/deepspeech.pytorch

Speech Recognition using DeepSpeech2.

Primary LanguagePythonMIT LicenseMIT

deepspeech.pytorch

Implementation of DeepSpeech2 using Pytorch 1.0 CTC. Creates a network based on the DeepSpeech2 architecture, trained with the CTC activation function.

Forked from SeanNaren/deepspeech.pytorch

Testing with python 3.7 and Pytorch 1.0 (pre-release)

Features

Sean Naren's excellent implementation contains a lot of functionality (distributed training, etc.) that is not (yet) included here, see WIP below.

  • Train DeepSpeech, configurable RNN types with Pytorch 1.0 CTC Loss
  • Multiple dataset downloaders, support for AN4, TED, Voxforge and Librispeech. Datasets can be merged, support for custom datasets included.

WIP:

  • multi-gpu support.
  • cpu support.
  • Language model support using kenlm (WIP right now, currently no instructions to build a LM yet).
  • Noise injection for online training to improve noise robustness.
  • Audio augmentation to improve noise robustness.
  • Easy start/stop capabilities in the event of crash or hard stop during training.
  • Visdom/Tensorboard support for visualizing training graphs.

Installation

conda / ubuntu with typings and python 3.7

conda create -n deepspeech python=3.7

Install PyTorch 1.0 if you haven't already or, typically (with cuda 9.2):

conda install pytorch-nightly cuda92 -c pytorch

Pytorch Audio

sudo apt-get install sox libsox-dev libsox-fmt-all
git clone https://github.com/pytorch/audio.git
cd audio
pip install cffi
python setup.py install

Finally clone this repo and run this within the repo:

pip install -r requirements.txt

Usage

Dataset

Currently supports AN4, TEDLIUM, Voxforge and LibriSpeech. Scripts will setup the dataset and create manifest files used in dataloading.

AN4

To download and setup the an4 dataset run below command in the root folder of the repo:

cd data; python an4.py

TEDLIUM

You have the option to download the raw dataset file manually or through the script (which will cache it). The file is found here.

To download and setup the TEDLIUM_V2 dataset run below command in the root folder of the repo:

cd data; python ted.py # Optionally if you have downloaded the raw dataset file, pass --tar_path /path/to/TEDLIUM_release2.tar.gz

Voxforge

To download and setup the Voxforge dataset run the below command in the root folder of the repo:

cd data; python voxforge.py

Note that this dataset does not come with a validation dataset or test dataset.

LibriSpeech

To download and setup the LibriSpeech dataset run the below command in the root folder of the repo:

cd data; python librispeech.py

You have the option to download the raw dataset files manually or through the script (which will cache them as well).
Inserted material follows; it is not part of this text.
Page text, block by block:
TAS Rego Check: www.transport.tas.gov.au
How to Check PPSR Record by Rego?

In order to do this you must create the following folder structure and put the corresponding tar files that you download from here.

cd data/
mkdir LibriSpeech/ # This can be anything as long as you specify the directory path as --target-dir when running the librispeech.py script
mkdir LibriSpeech/val/
mkdir LibriSpeech/test/
mkdir LibriSpeech/train/

Now put the tar.gz files in the correct folders. They will now be used in the data pre-processing for librispeech and be removed after formatting the dataset.
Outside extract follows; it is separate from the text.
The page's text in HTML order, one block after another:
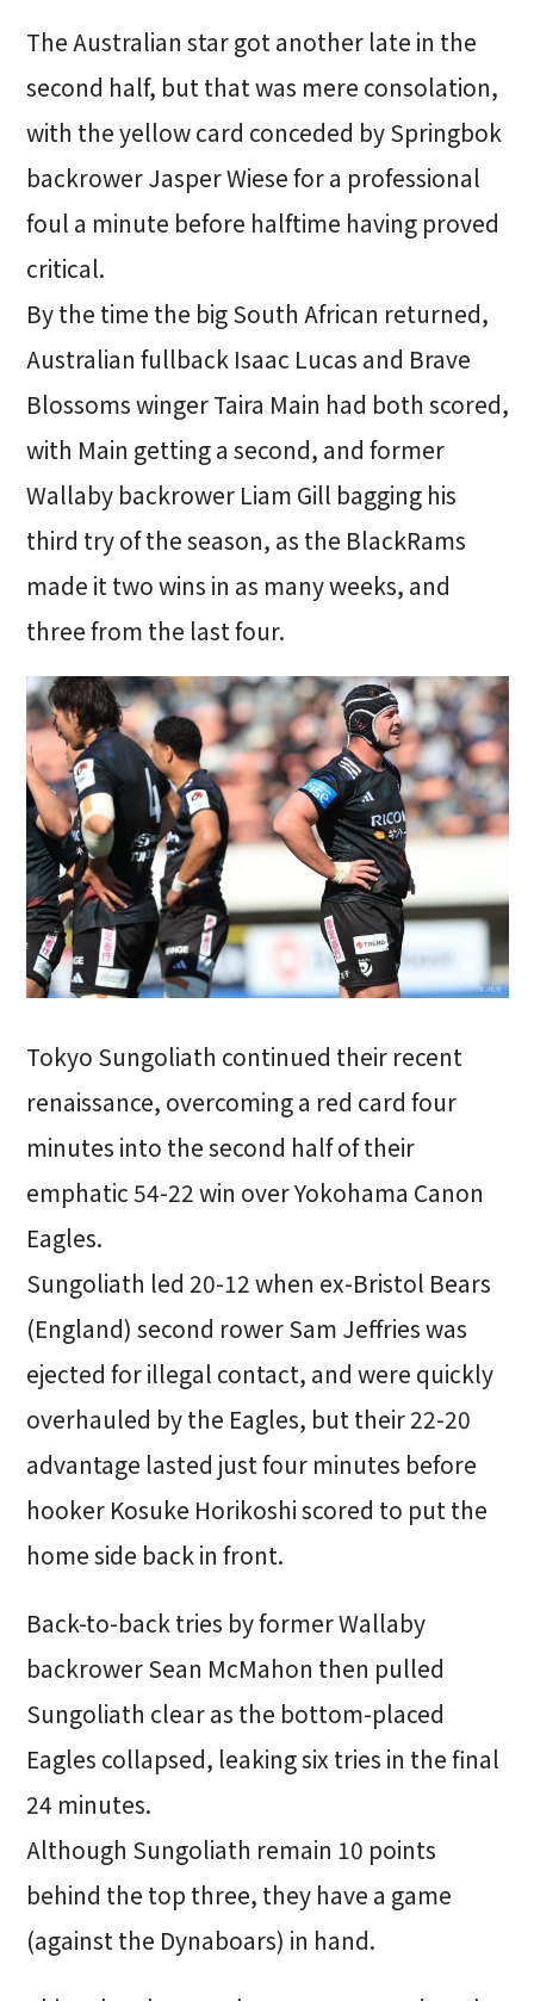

Optionally you can specify the exact librispeech files you want if you don't want to add all of them. This can be done like below:

cd data/
python librispeech.py --files-to-use "train-clean-100.tar.gz, train-clean-360.tar.gz,train-other-500.tar.gz, dev-clean.tar.gz,dev-other.tar.gz, test-clean.tar.gz,test-other.tar.gz"

Custom Dataset

To create a custom dataset you must create a CSV file containing the locations of the training data. This has to be in the format of:

/path/to/audio.wav,/path/to/text.txt
/path/to/audio2.wav,/path/to/text2.txt
...

The first path is to the audio file, and the second path is to a text file containing the transcript on one line. This can then be used as stated below.

Merging multiple manifest files

To create bigger manifest files (to train/test on multiple datasets at once) we can merge manifest files together like below from a directory containing all the manifests you want to merge. You can also prune short and long clips out of the new manifest.

cd data/
python merge_manifests.py --output-path merged_manifest.csv --merge-dir all-manifests/ --min-duration 1 --max-duration 15 # durations in seconds

Training

python train.py --train-manifest data/train_manifest.csv --val-manifest data/val_manifest.csv

Use python train.py --help for more parameters and options.
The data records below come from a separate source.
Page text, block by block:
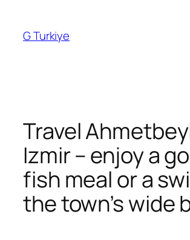
content
G Turkiye
Travel
Izmir – enjoy a
fish meal or a
the town’s wide
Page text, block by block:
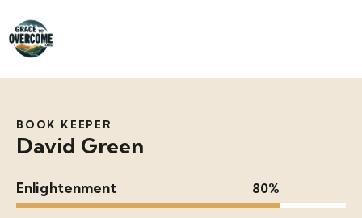
BOOK KEEPER
David Green
Enlightenment 80%
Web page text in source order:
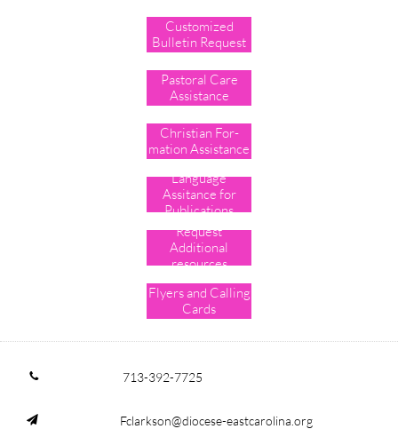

There is also Visdom support to visualize training. Once a server has been started, to use:

python test.py --model-path models/deepspeech.pth --test-manifest /path/to/test_manifest.csv --cuda

An example script to output a transcription has been provided:

python transcribe.py --model-path models/deepspeech.pth --audio-path /path/to/audio.wav

Pre-trained models

Pre-trained models can be found under releases here.

Acknowledgements

Thanks to Egor and Ryan for their contributions!